Strawberries, cherries and an angel’s kissing spring.
My Summer wine is really made from all these things…
I walked in town on silver spurs that jingle too,
a song that I had only singed to just a few.
She saw my silver spurs and said ‘let’s pass some time
and I will give to you
summer wine
Oh!, summer wine (Summer Wine, Nancy Sinatra)


Well no, my summer wine is not made of strawberries, … but it is made of Rowan Cotton Glacé.

This is my last summer knit for this year. It is called Estefan a design by Brandon Mably and it is published in Rowan Knitting & Crocheting Magazine 55.

In this year we have had summer in Aril and autumn in August here in Germany with a lot of cloudy skies and rain.
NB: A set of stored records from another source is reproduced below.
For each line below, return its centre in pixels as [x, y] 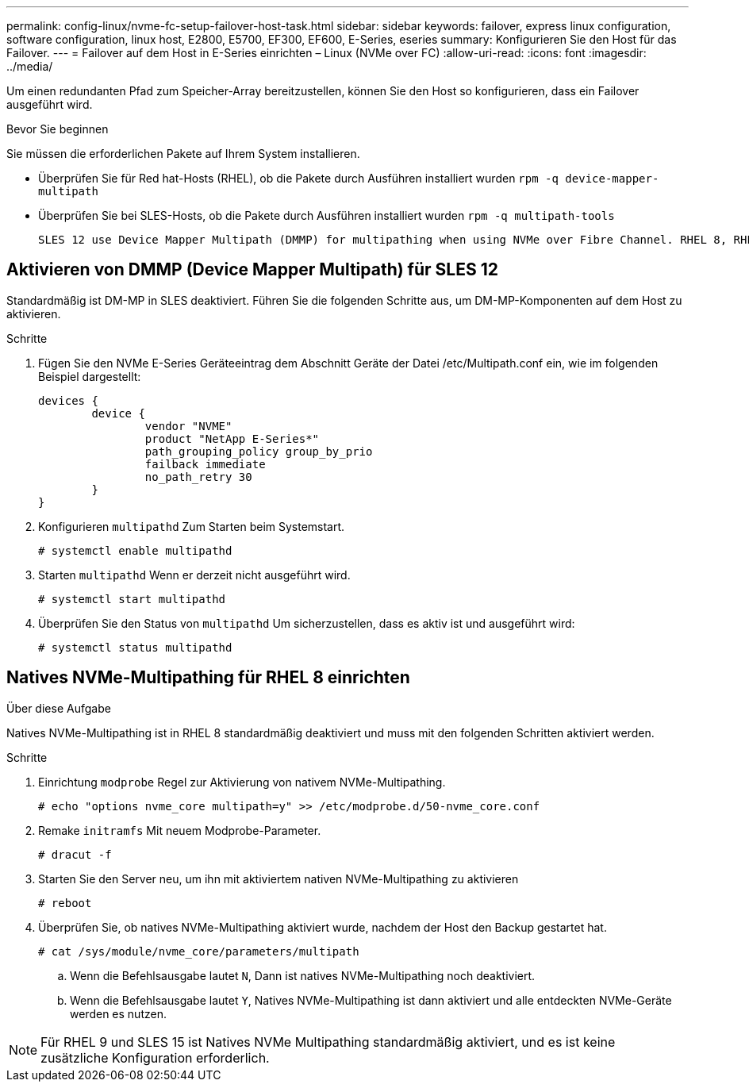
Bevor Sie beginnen [58, 129]
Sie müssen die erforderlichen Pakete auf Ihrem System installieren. [183, 154]
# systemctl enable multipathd [135, 550]
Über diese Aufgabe [59, 708]
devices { [68, 400]
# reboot [65, 903]
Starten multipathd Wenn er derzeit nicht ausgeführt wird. [194, 575]
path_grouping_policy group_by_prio [259, 451]
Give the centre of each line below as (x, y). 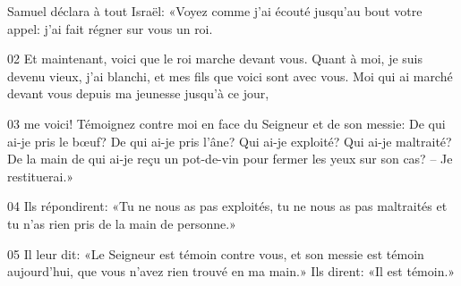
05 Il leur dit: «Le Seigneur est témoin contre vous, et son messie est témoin (216, 253)
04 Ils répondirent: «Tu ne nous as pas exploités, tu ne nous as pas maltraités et (227, 206)
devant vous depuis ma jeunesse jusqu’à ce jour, (138, 93)
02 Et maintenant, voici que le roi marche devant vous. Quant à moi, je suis (215, 59)
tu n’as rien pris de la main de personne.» (122, 223)
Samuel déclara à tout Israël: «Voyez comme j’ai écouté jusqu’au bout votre (215, 11)
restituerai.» (41, 176)
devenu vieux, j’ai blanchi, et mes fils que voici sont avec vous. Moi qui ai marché (230, 76)
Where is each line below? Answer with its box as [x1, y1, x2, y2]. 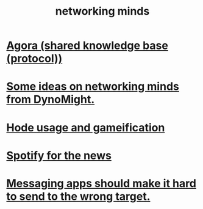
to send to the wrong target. [6, 189, 151, 203]
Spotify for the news [6, 148, 112, 163]
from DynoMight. [6, 93, 95, 106]
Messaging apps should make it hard [6, 176, 197, 190]
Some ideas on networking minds [6, 79, 180, 94]
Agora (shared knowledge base [6, 38, 169, 53]
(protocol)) [6, 52, 63, 65]
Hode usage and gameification [6, 120, 165, 134]
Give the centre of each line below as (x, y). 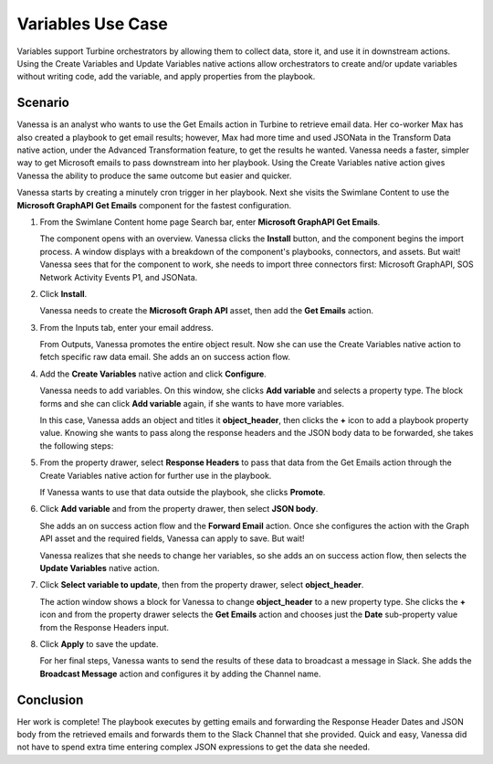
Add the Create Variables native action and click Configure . (153, 374)
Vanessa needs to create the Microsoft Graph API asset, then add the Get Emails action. (207, 311)
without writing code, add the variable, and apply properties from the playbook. (166, 77)
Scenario (43, 103)
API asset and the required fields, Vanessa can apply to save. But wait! (172, 538)
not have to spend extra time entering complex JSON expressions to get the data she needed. (194, 747)
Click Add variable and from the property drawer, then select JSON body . (179, 509)
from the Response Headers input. (104, 627)
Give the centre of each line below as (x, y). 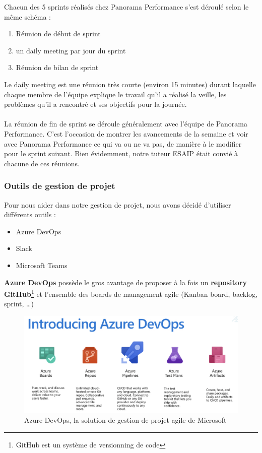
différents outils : (30, 214)
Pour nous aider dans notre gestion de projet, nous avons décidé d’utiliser (118, 204)
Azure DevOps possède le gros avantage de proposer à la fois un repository (125, 282)
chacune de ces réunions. (42, 163)
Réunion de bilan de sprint (57, 67)
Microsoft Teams (42, 265)
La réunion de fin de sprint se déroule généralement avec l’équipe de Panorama (126, 124)
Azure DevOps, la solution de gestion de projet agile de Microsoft (125, 420)
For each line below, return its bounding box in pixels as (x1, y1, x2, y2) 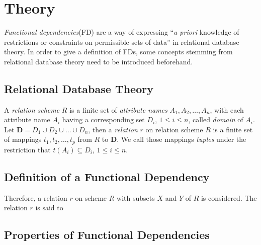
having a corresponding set (62, 114, 145, 125)
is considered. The (201, 192, 257, 203)
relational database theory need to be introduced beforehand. (4, 56, 193, 66)
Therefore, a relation (4, 192, 67, 203)
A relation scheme (4, 104, 60, 115)
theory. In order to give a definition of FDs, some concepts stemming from (4, 46, 233, 57)
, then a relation (88, 124, 138, 134)
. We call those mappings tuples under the (117, 134, 246, 144)
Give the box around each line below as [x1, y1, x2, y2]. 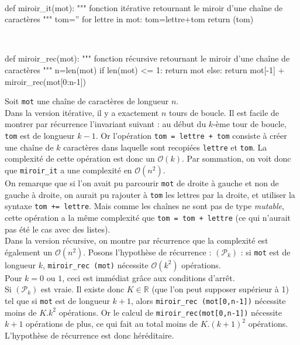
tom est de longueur [5, 129, 75, 141]
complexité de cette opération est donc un [5, 152, 155, 165]
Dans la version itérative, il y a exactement [5, 106, 159, 118]
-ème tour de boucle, [213, 118, 287, 130]
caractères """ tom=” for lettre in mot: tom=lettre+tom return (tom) [5, 13, 254, 25]
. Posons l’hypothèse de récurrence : [83, 245, 212, 258]
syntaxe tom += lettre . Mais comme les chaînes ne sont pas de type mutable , [5, 200, 284, 212]
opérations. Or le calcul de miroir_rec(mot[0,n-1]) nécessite [58, 306, 282, 318]

Therefore I have to wait to take the pictures for this garment even though it was finished in August.

As some of you already know I was for a visit at Rowan Yarns in Holmfirth, UK in June. But some of you might not know that “The Last of Summer wine” (the longest-running comedy programme in Britain and the longest-running sitcom in the world) was set and filmed in and around Holmfirth, West Yorkshire. My friend Cindi has written some great blog posts about this journey to Rowan.

Back to the design.

Estefan, a men’s tank is knitted in intarsia technique throughout, showing a diamond shaped pattern on both back and front. It is knitted using four shades of Rowan Cotton Glacé (Dijon 739, Twilight 829, Garnet 841 and Blackcurrant 862).

I have already talked about the “horror” of weaving in ends in a previous post. But I’m really happy with the result.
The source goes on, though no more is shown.